On the Benefits of Bandwidth Limiting in Decentralized Vector Multiple Access Channels
We study the network spectral efficiency of decentralized vector multiple access channels (MACs) when the number of accessible dimensions per transmitter is strategically limited. Considering each dimension as a frequency band, we call this limiting process bandwidth limiting (BL). Assuming that each transmitter maximizes its own data rate by water-filling over the available frequency bands, we consider two scenarios. In the first scenario, transmitters use non-intersecting sets of bands (spectral resource partition), and in the second one, they freely exploit all the available frequency bands (spectral resource sharing). In the latter case, successive interference cancelation (SIC) is used. We show the existence of an optimal number of dimensions that a transmitter must use in order to maximize the network performance measured in terms of spectral efficiency. We provide a closed form expression for the optimal number of accessible bands in the first scenario. Such an optimum point, depends on the number of active transmitters, the number of available frequency bands and the different signal-to-noise ratios. In the second scenario, we show that BL does not bring a significant improvement on the network spectral efficiency, when all transmitters use the same BL policy. For both scenarios, we provide simulation results to validate our conclusions.
💡 Research Summary
The paper investigates how limiting the number of frequency dimensions (or “bands”) that each transmitter may use—referred to as bandwidth limiting (BL)—affects the overall spectral efficiency of a decentralized vector multiple‑access channel (MAC). The authors adopt a game‑theoretic perspective in which each transmitter independently maximizes its own achievable rate by water‑filling over the bands it is allowed to occupy. Two distinct operating regimes are examined.

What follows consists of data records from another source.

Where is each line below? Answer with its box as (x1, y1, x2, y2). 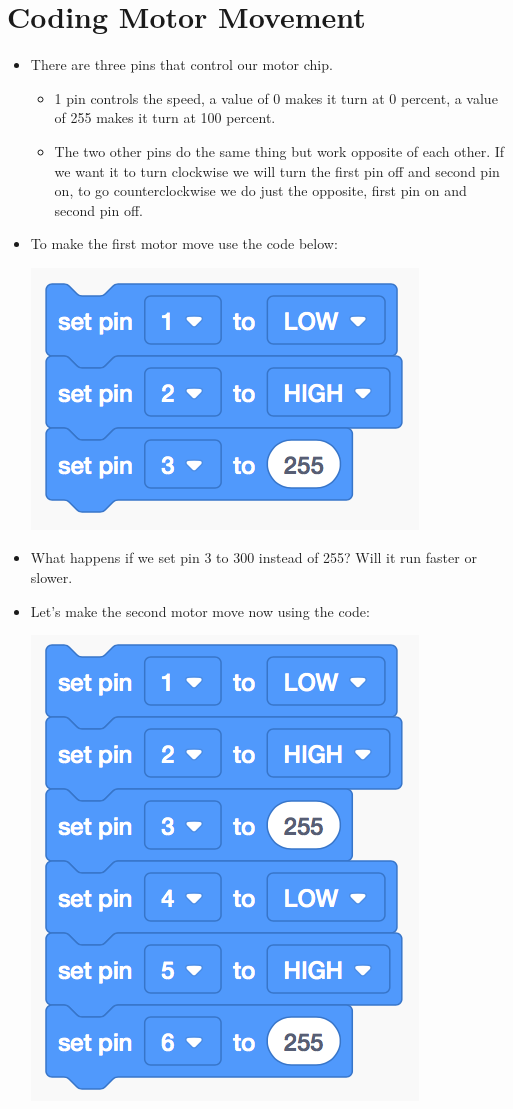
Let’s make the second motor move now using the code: (30, 600, 370, 621)
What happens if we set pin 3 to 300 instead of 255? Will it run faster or (30, 547, 477, 568)
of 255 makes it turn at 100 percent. (54, 107, 276, 128)
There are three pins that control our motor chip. (30, 54, 333, 75)
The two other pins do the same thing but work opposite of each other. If (54, 140, 505, 161)
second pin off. (54, 199, 143, 220)
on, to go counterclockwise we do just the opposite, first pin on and (54, 180, 467, 201)
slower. (30, 567, 73, 588)
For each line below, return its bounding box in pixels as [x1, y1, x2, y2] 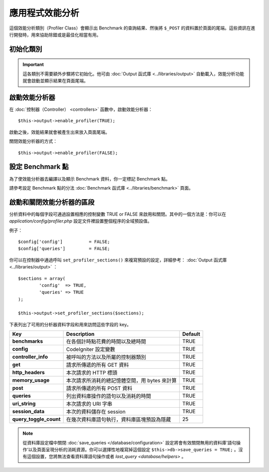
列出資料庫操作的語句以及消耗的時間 [66, 393, 151, 400]
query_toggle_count [12, 416, 61, 423]
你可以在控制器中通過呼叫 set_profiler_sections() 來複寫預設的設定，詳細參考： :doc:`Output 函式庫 [9, 257, 227, 263]
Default [182, 331, 200, 338]
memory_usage [12, 377, 50, 384]
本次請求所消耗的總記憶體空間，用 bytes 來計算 [66, 377, 177, 384]
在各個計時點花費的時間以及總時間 [66, 338, 146, 345]
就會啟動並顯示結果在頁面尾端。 [22, 78, 88, 84]
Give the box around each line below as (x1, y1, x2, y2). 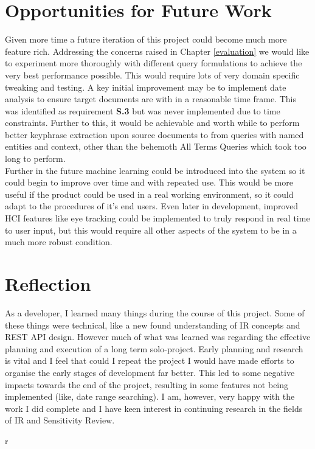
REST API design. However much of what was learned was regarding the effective (5, 330, 311, 343)
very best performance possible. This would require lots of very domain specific (5, 68, 300, 81)
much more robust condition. (5, 235, 112, 248)
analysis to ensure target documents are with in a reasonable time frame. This (5, 92, 296, 105)
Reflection (5, 271, 91, 296)
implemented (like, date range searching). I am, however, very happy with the (5, 390, 295, 403)
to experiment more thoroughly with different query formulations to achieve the (5, 57, 302, 69)
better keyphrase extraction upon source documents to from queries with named (5, 128, 304, 141)

In the first regime, transmitters are forced to use non‑overlapping sets of bands, a situation the authors call spectral‑resource partition (SRP). Under SRP the total number of available bands M must be divided among K active transmitters, i.e., each transmitter can occupy at most L bands with the constraint K·L ≤ M. The authors formulate the network‑wide sum‑rate maximization problem, apply Lagrange multipliers and the Karush‑Kuhn‑Tucker conditions, and derive a closed‑form expression for the optimal number of bands per transmitter:
L* ≈ √(M·γ̄ / (K·σ²))
where γ̄ denotes the average signal‑to‑noise ratio (SNR) of the links and σ² the noise power. This expression captures the intuitive trade‑off that, as the number of users grows, each user should occupy fewer bands, while higher SNR permits the use of more dimensions. Numerical simulations confirm that selecting L = L* yields a substantial gain in spectral efficiency—up to 30 % relative to the naïve case where every transmitter uses all M bands—especially when K, M, and γ̄ are of moderate size.
The second regime corresponds to spectral‑resource sharing (SRS), where all transmitters are allowed to access the full set of M bands simultaneously. At the receiver, successive interference cancellation (SIC) is employed so that, in principle, the sum capacity of the MAC can be approached. The authors explore the impact of imposing the same BL policy on every transmitter (i.e., each uses the same number L of bands). Their analysis and Monte‑Carlo simulations reveal that, under SRS, the network spectral efficiency is virtually insensitive to the value of L; the performance improvement over the unrestricted case is less than 2 %. Moreover, overly aggressive BL can even degrade performance because the ordering of SIC becomes less favorable, leading to residual interference for some users.
The paper therefore draws several key conclusions. First, BL is beneficial only when the system operates under a partitioned resource allocation: the optimal number of dimensions per user can be computed analytically and used to guide spectrum planning in dense networks. Second, in a fully shared environment with SIC, a uniform BL policy provides negligible benefit, suggesting that system designers should focus on power control, user scheduling, or more sophisticated multi‑user detection rather than on limiting bandwidth per user. Third, the closed‑form optimal‑L expression offers a low‑complexity tool for real‑time network management, enabling dynamic adaptation to changes in user count, channel quality, or available spectrum.
Overall, the study contributes a rigorous theoretical foundation and practical guidelines for spectrum allocation in next‑generation wireless systems such as massive MIMO, ultra‑dense small‑cell deployments, and decentralized IoT networks, where the balance between interference mitigation and efficient use of limited spectral resources is critical.